*** Extracted records Section Begins ***
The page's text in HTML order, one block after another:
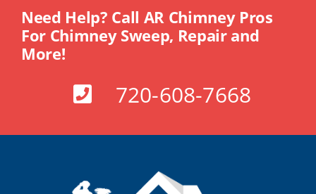
Need Help? Call AR Chimney Pros
For Chimney Sweep, Repair and
More!
720-608-7668
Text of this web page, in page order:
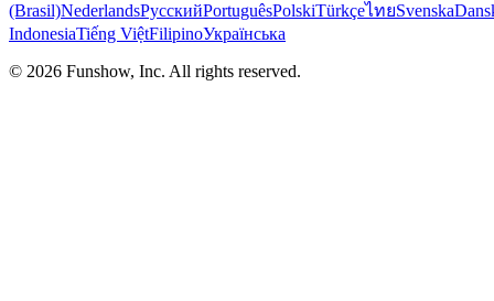
(Brasil)NederlandsРусскийPortuguêsPolskiTürkçeไทยSvenska
IndonesiaTiếng ViệtFilipinoУкраїнська
© 2026 Funshow, Inc. All rights reserved.
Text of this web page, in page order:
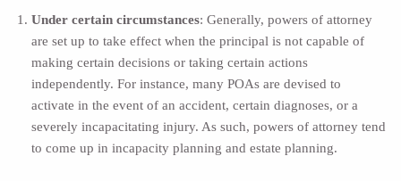
Under certain circumstances: Generally, powers of attorney
are set up to take effect when the principal is not capable of
making certain decisions or taking certain actions
independently. For instance, many POAs are devised to
activate in the event of an accident, certain diagnoses, or a
severely incapacitating injury. As such, powers of attorney tend
to come up in incapacity planning and estate planning.
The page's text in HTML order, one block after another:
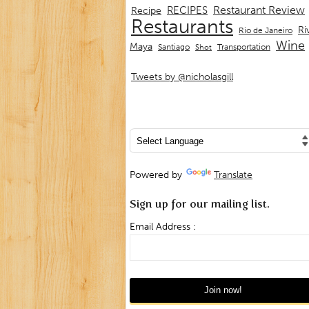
*** Extracted records Section Ends ***
Task goal ▸ When you give the entries again, keep them exact and omit any picture they contain.

Solved problem ▸
The page's text in HTML order, one block after another:
Need Help? Call AR Chimney Pros
For Chimney Sweep, Repair and
More!
720-608-7668
Text of this web page, in page order:
(Brasil)NederlandsРусскийPortuguêsPolskiTürkçeไทยSvenska
IndonesiaTiếng ViệtFilipinoУкраїнська
© 2026 Funshow, Inc. All rights reserved.
Text of this web page, in page order:
Under certain circumstances: Generally, powers of attorney
are set up to take effect when the principal is not capable of
making certain decisions or taking certain actions
independently. For instance, many POAs are devised to
activate in the event of an accident, certain diagnoses, or a
severely incapacitating injury. As such, powers of attorney tend
to come up in incapacity planning and estate planning.
The page's text in HTML order, one block after another:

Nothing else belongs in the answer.